* [MATERIAL FOR THIS EXERCISE]
##########

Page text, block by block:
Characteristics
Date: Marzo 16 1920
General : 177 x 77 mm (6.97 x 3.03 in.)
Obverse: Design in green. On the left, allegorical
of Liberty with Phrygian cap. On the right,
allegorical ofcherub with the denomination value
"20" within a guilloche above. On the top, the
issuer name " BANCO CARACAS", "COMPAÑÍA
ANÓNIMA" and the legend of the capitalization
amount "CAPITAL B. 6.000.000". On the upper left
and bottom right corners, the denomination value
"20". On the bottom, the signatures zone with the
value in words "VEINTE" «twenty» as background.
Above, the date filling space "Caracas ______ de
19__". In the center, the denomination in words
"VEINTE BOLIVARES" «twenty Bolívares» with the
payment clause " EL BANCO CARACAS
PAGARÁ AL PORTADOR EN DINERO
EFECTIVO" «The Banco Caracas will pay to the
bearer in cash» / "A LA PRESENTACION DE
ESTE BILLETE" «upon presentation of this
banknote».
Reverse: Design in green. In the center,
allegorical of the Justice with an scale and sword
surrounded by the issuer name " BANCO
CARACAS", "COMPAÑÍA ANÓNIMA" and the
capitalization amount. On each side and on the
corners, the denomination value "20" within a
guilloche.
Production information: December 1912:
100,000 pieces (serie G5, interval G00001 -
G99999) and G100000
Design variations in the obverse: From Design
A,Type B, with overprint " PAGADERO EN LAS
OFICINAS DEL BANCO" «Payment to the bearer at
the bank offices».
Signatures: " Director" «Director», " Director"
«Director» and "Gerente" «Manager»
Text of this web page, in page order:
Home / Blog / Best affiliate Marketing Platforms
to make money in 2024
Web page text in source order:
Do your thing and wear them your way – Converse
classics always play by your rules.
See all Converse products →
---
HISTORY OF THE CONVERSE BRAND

##########

* [TASK DESCRIPTION] Whatever appears in the records must be returned exactly.

* [COMPLETED EXERCISE]
Page text, block by block:
Characteristics
Date: Marzo 16 1920
General : 177 x 77 mm (6.97 x 3.03 in.)
Obverse: Design in green. On the left, allegorical
of Liberty with Phrygian cap. On the right,
allegorical ofcherub with the denomination value
"20" within a guilloche above. On the top, the
issuer name " BANCO CARACAS", "COMPAÑÍA
ANÓNIMA" and the legend of the capitalization
amount "CAPITAL B. 6.000.000". On the upper left
and bottom right corners, the denomination value
"20". On the bottom, the signatures zone with the
value in words "VEINTE" «twenty» as background.
Above, the date filling space "Caracas ______ de
19__". In the center, the denomination in words
"VEINTE BOLIVARES" «twenty Bolívares» with the
payment clause " EL BANCO CARACAS
PAGARÁ AL PORTADOR EN DINERO
EFECTIVO" «The Banco Caracas will pay to the
bearer in cash» / "A LA PRESENTACION DE
ESTE BILLETE" «upon presentation of this
banknote».
Reverse: Design in green. In the center,
allegorical of the Justice with an scale and sword
surrounded by the issuer name " BANCO
CARACAS", "COMPAÑÍA ANÓNIMA" and the
capitalization amount. On each side and on the
corners, the denomination value "20" within a
guilloche.
Production information: December 1912:
100,000 pieces (serie G5, interval G00001 -
G99999) and G100000
Design variations in the obverse: From Design
A,Type B, with overprint " PAGADERO EN LAS
OFICINAS DEL BANCO" «Payment to the bearer at
the bank offices».
Signatures: " Director" «Director», " Director"
«Director» and "Gerente" «Manager»
Text of this web page, in page order:
Home / Blog / Best affiliate Marketing Platforms
to make money in 2024
Web page text in source order:
Do your thing and wear them your way – Converse
classics always play by your rules.
See all Converse products →
---
HISTORY OF THE CONVERSE BRAND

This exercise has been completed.